Литмир - Электронная Библиотека
Бедный негр - i_010.jpg

Но все это произошло как бы во сне, и сон этот будто видел кто-то другой; человек, который лежал на вершине холма, лишь неустанно бормотал одно слово:

— Белянка!

Но когда человек переходит границы дозволенного, всегда найдутся люди, которые отправятся на его ловлю, и совсем не странно, что на сей раз этими людьми оказались его же товарищи и соплеменники из Фундасьон-де-Арриба. Их, как гончих псов, натравливал подлый Миндонга.

— Сюда, сюда, вот его следы!

Преследователи уже взбирались по отрогам холма, когда зачарованный негр вдруг встал. Во главе отряда шли Тапипа и Росо Коромото, его лучшие друзья. Увидев, с какой прытью и азартом они охотились за ним, Лихой негр глухо пробурчал:

— Это вы, манито!

Но внезапно лучезарный свет, свет подсознания, открыл перед ним всю правду — негр понял, что так и должно было случиться, — и он спокойно посмотрел на них из своего укрытия, которое они еще не обнаружили, посмотрел, как на своих закадычных друзей, с которыми он уже больше никогда не увидится.

— Прощайте, манито! — прошептал он едва слышно. — Ведь я теперь уже не ваш, я теперь доподлинно свободный человек.
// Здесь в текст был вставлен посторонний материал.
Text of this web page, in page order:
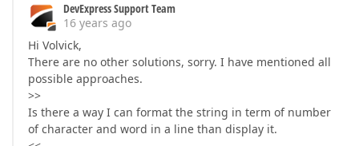
DevExpress Support Team
16 years ago
Hi Volvick,
There are no other solutions, sorry. I have mentioned all
possible approaches.
>>
Is there a way I can format the string in term of number
of character and word in a line than display it.

Теперь я весь принадлежу лесу, он давно звал меня к себе.

Сказав это, он опустился на четвереньки и осторожна пополз через заросли бурьяна, пока не добрался до лесистого ущелья; тут он со всех наг бросился бежать, раздирая в кровь лицо об острые камни и колючие кустарники, которыми поросли угрюмые скалы. Чудом добрался негр до не известной преследователям пещеры; только спасающий свою жизнь беглец мог отважиться проникнуть в этот страшный, каменный мешок. Его еще долго и упорно преследовали; все утро Лихой негр слышал крики Миндонги, подгонявшего рабов.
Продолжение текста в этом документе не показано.